In yet another variant, the ends of the external covering are secured to one another via use of a hook and loop fastener.

In yet another variant, the opening that enables access to the interior of the external covering further includes a hook and loop fastener that enables selective access to the interior of the external covering.

In yet another variant, the opening that enables access to the interior of the external covering further includes a zipper that enables selective access to the interior of the external covering, the zipper being oriented in a fashion that is generally perpendicular with the first circumferential dimension.

In another aspect, a storage apparatus is disclosed. In one embodiment, the storage apparatus is for use with a compressible item and includes a container having a pair of semi-rigid walls that surround a storage cavity, the storage cavity being configured to receive the compressible item; an opening having an airtight zipper that enables selective access to the storage cavity, the opening being disposed on a largest external dimension for the container.

In one variant, a one-way expulsion valve is disclosed which is located on at least one of the pair of semi-rigid walls, the one-way expulsion valve being configured to enable compression of the storage apparatus and the compressible item for more convenient and less bulky storage of the compressible item.

In another variant, the container further includes a flexible membrane disposed between the pair of semi-rigid walls, a height dimension of the pair of semi-rigid walls being taller than a height dimension for the flexible membrane so as to provide protection for the flexible membrane and the airtight zipper.

In yet another variant, the one-way expulsion valve enables the compression of the storage apparatus and the compressible item without requiring a separate vacuum apparatus.
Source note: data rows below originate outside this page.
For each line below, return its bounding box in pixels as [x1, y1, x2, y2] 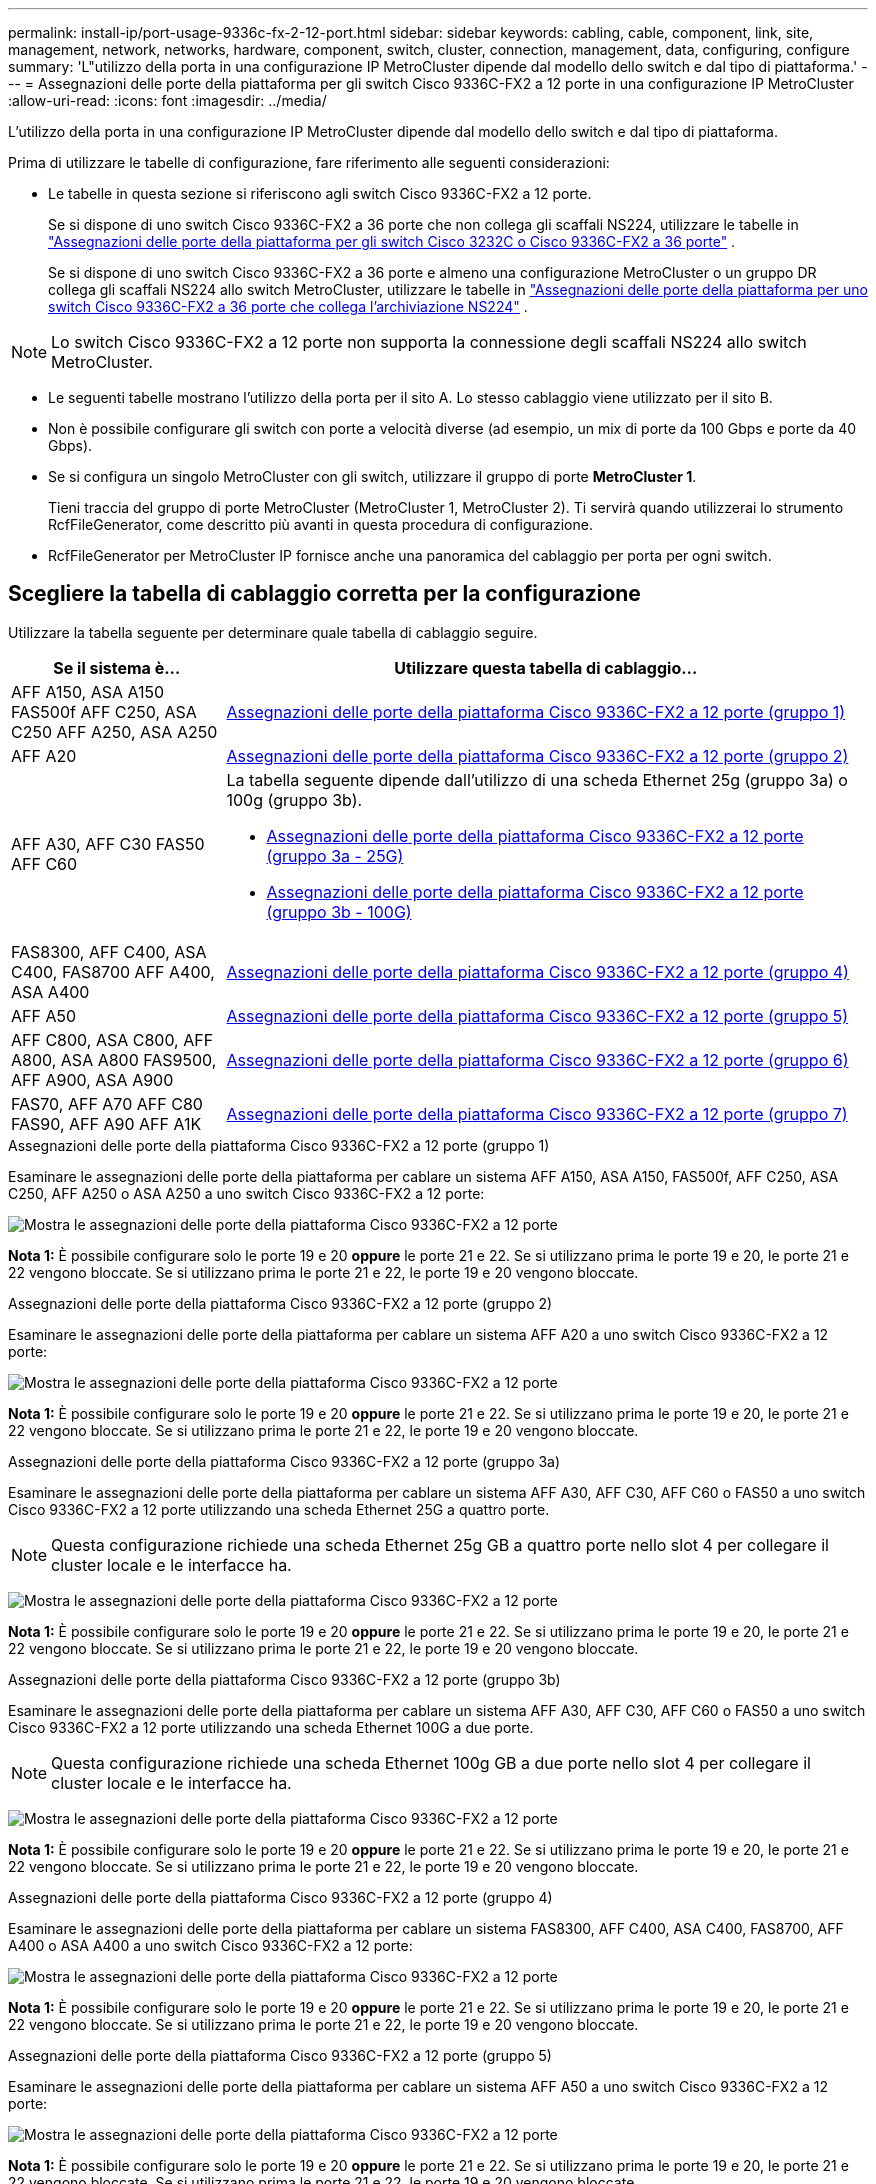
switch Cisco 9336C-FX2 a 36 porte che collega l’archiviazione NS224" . [48, 298, 528, 315]
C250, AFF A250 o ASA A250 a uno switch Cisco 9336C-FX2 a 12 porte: [8, 1184, 485, 1202]
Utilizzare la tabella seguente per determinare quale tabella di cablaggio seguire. [8, 623, 538, 641]
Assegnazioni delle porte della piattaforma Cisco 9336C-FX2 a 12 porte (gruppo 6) [226, 1049, 849, 1070]
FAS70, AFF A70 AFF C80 [11, 1093, 203, 1114]
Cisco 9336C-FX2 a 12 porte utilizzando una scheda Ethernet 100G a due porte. [8, 1718, 534, 1736]
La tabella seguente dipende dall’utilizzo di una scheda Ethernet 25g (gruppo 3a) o [226, 769, 848, 790]
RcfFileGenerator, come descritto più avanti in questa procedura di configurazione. [48, 516, 593, 533]
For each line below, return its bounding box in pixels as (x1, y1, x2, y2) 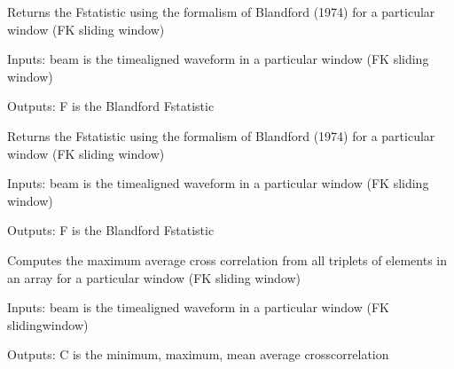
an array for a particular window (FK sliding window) (7, 268, 301, 287)
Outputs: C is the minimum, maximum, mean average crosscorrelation (7, 345, 389, 364)
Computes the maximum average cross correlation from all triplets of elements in (7, 250, 448, 269)
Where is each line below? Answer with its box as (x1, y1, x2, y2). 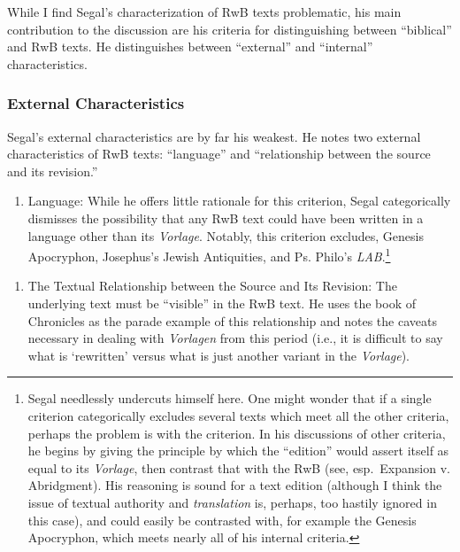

In yet another variant, the storage apparatus is configured to be compressed while the airtight zipper remains open. Once the storage apparatus is compressed, the airtight zipper is closed thereby providing for more convenient and less bulky storage of the compressible item.

In yet another variant, the compressible item includes a travel pillow apparatus that includes an external covering, the external covering having an opening that enables access to an interior of the external covering, the external covering having a first circumferential dimension when ends of the external covering are secured to one another; an air bladder apparatus that includes an expandable open-cell foam disposed within the interior of the air bladder apparatus, the air bladder apparatus having a second circumferential dimension when the ends of the external covering are secured to one another, the second circumferential dimension being less than the first circumferential dimension; and a valve disposed on the air bladder apparatus, the valve enabling inflation and deflation of the air bladder apparatus.

In yet another variant, the storage apparatus may be utilized for other compressible items including, for example, comforters, blankets, clothing, pool floats, tents, sleeping bags or other compressible items.

In yet another aspect, an air bladder apparatus for use with the aforementioned travel pillow apparatus is disclosed. In one embodiment, the air bladder apparatus includes a number of ports or openings as well as expandable open-cell foam therein. The air bladder apparatus may also include a valve that may be configured to partially auto-inflate via use of the expandable open-cell foam.

In yet another aspect, methods of manufacturing the aforementioned apparatus are disclosed.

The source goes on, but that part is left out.